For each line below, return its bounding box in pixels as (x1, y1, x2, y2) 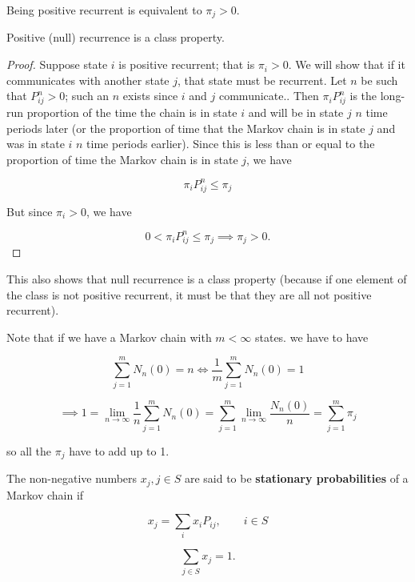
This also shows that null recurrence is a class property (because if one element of (6, 271, 407, 287)
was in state (6, 135, 65, 152)
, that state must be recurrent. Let (178, 71, 347, 88)
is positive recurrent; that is (118, 56, 255, 73)
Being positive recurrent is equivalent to (6, 2, 202, 18)
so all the (6, 442, 52, 459)
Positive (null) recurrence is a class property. (6, 29, 225, 46)
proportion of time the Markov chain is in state (6, 151, 238, 167)
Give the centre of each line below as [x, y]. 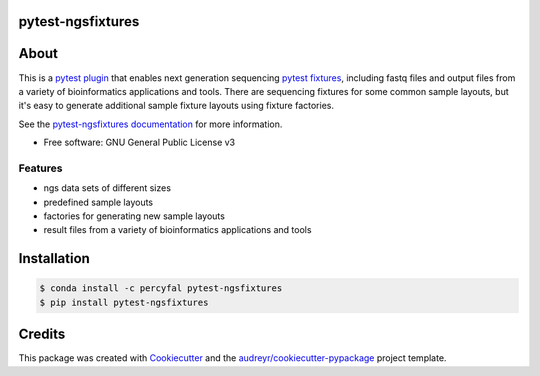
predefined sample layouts [98, 202]
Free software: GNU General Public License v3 [139, 142]
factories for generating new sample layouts [134, 216]
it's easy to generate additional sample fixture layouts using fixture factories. [176, 106]
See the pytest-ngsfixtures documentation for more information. [150, 124]
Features [40, 168]
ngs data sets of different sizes [107, 188]
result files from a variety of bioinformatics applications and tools [177, 230]
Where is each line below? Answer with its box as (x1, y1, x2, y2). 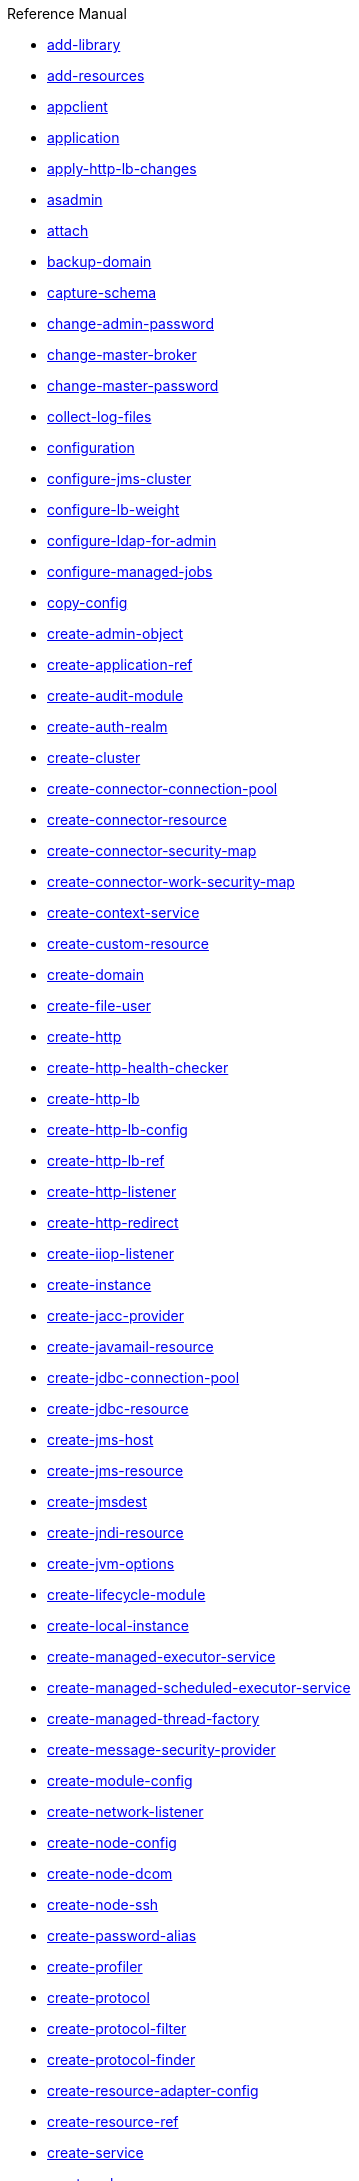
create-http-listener (47, 1183, 177, 1200)
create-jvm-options (47, 1555, 175, 1572)
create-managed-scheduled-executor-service (47, 1679, 351, 1696)
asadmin (47, 191, 103, 208)
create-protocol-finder (47, 2051, 196, 2068)
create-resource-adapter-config (47, 2082, 259, 2099)
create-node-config (47, 1834, 177, 1851)
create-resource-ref (47, 2113, 179, 2130)
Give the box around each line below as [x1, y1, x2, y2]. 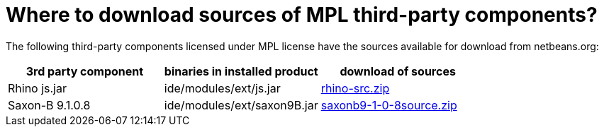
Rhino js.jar [8, 80, 67, 95]
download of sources [340, 64, 456, 78]
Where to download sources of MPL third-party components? [6, 3, 598, 27]
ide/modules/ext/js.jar [164, 80, 281, 95]
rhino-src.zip [320, 80, 390, 95]
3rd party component [26, 64, 144, 78]
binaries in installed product [164, 64, 318, 78]
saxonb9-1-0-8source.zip [320, 97, 457, 112]
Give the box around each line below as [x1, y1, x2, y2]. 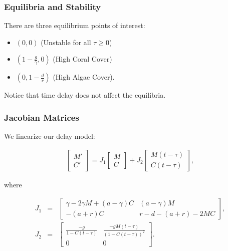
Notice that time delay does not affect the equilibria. [4, 90, 166, 100]
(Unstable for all [41, 37, 91, 47]
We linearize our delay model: [4, 131, 95, 141]
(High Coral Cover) [53, 54, 112, 64]
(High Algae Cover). [53, 72, 115, 82]
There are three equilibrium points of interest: [4, 20, 145, 31]
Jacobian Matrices [4, 111, 79, 123]
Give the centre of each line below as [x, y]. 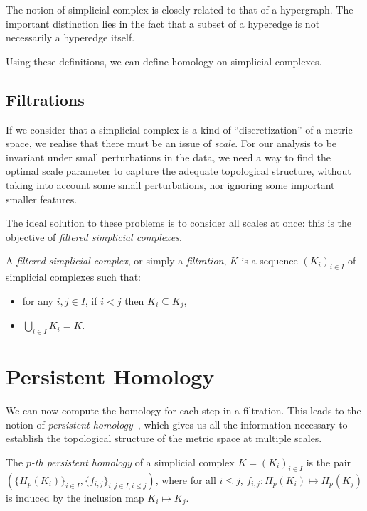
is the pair [329, 462]
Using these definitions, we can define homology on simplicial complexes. [164, 61]
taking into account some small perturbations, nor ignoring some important [170, 184]
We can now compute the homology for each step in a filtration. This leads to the [183, 410]
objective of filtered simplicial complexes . [94, 236]
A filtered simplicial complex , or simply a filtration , [116, 260]
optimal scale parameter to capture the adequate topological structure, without [179, 171]
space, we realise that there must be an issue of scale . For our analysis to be [171, 143]
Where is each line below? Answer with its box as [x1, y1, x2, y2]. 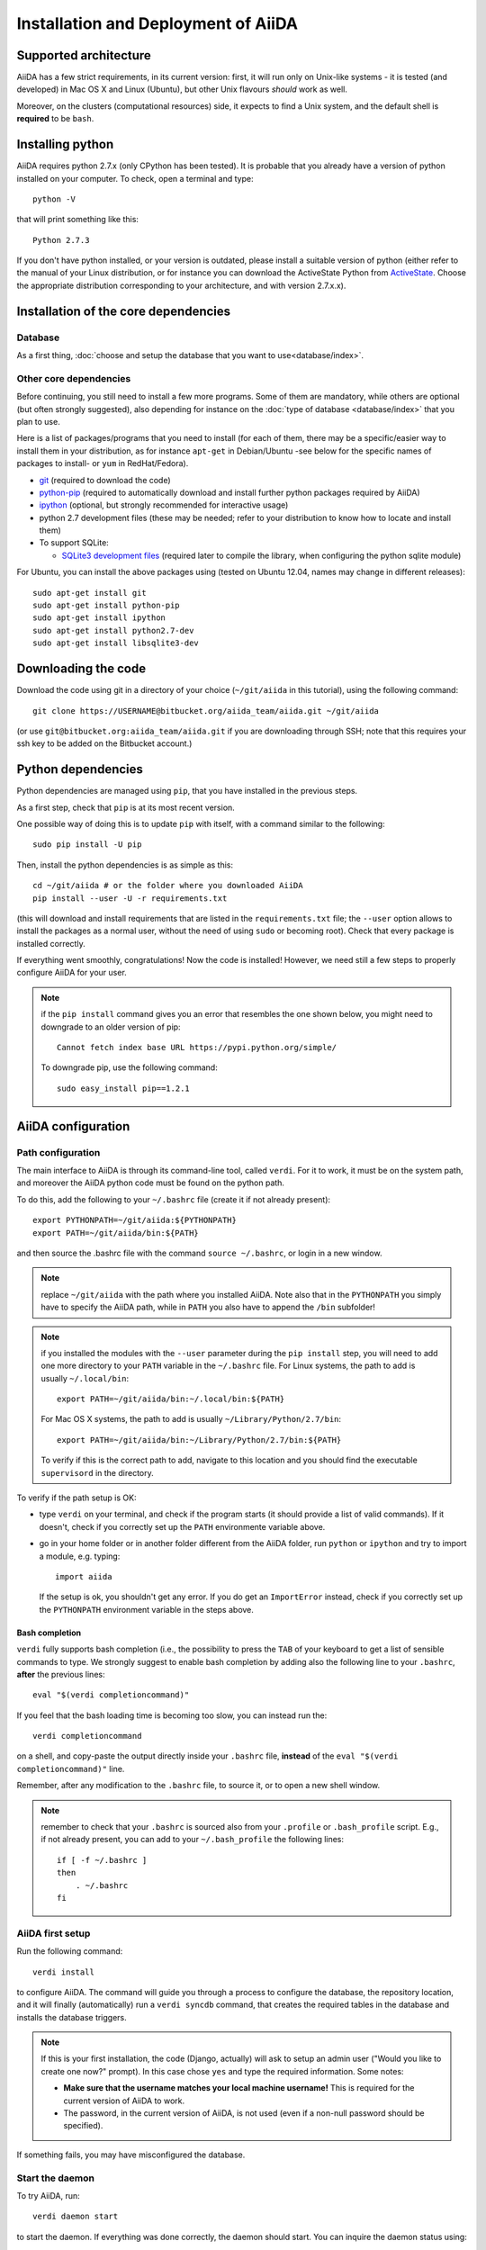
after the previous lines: [16, 1669, 105, 1679]
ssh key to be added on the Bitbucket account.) [16, 738, 193, 749]
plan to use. [16, 416, 60, 427]
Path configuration [16, 1146, 101, 1158]
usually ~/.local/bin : [40, 1372, 130, 1383]
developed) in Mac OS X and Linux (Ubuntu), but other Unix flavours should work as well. [16, 84, 348, 94]
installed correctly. [16, 938, 85, 949]
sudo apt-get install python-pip [32, 600, 180, 611]

+++++

• **YOUR TASK**
Given the listing above, retype only the span of lines from the line with "See the pytest-ngsfixtures" up to and including the line with "A filtered simplicial", exactly as it stands and without pictures.

• **EXPECTED ANSWER**
See the pytest-ngsfixtures documentation for more information. [150, 124]
Features [40, 168]
ngs data sets of different sizes [107, 188]
result files from a variety of bioinformatics applications and tools [177, 230]
Where is each line below? Answer with its box as (x1, y1, x2, y2). 
create-http-listener (47, 1183, 177, 1200)
create-jvm-options (47, 1555, 175, 1572)
create-managed-scheduled-executor-service (47, 1679, 351, 1696)
asadmin (47, 191, 103, 208)
create-protocol-finder (47, 2051, 196, 2068)
create-resource-adapter-config (47, 2082, 259, 2099)
create-node-config (47, 1834, 177, 1851)
create-resource-ref (47, 2113, 179, 2130)
Give the box around each line below as [x1, y1, x2, y2]. 
Rhino js.jar [8, 80, 67, 95]
download of sources [340, 64, 456, 78]
Where to download sources of MPL third-party components? [6, 3, 598, 27]
ide/modules/ext/js.jar [164, 80, 281, 95]
rhino-src.zip [320, 80, 390, 95]
3rd party component [26, 64, 144, 78]
binaries in installed product [164, 64, 318, 78]
saxonb9-1-0-8source.zip [320, 97, 457, 112]
Give the box around each line below as [x1, y1, x2, y2]. 
Notice that time delay does not affect the equilibria. [4, 90, 166, 100]
(Unstable for all [41, 37, 91, 47]
We linearize our delay model: [4, 131, 95, 141]
(High Coral Cover) [53, 54, 112, 64]
(High Algae Cover). [53, 72, 115, 82]
There are three equilibrium points of interest: [4, 20, 145, 31]
Jacobian Matrices [4, 111, 79, 123]
Give the centre of each line below as [x, y]. 
is the pair [329, 462]
Using these definitions, we can define homology on simplicial complexes. [164, 61]
taking into account some small perturbations, nor ignoring some important [170, 184]
We can now compute the homology for each step in a filtration. This leads to the [183, 410]
objective of filtered simplicial complexes . [94, 236]
A filtered simplicial complex , or simply a filtration , [116, 260]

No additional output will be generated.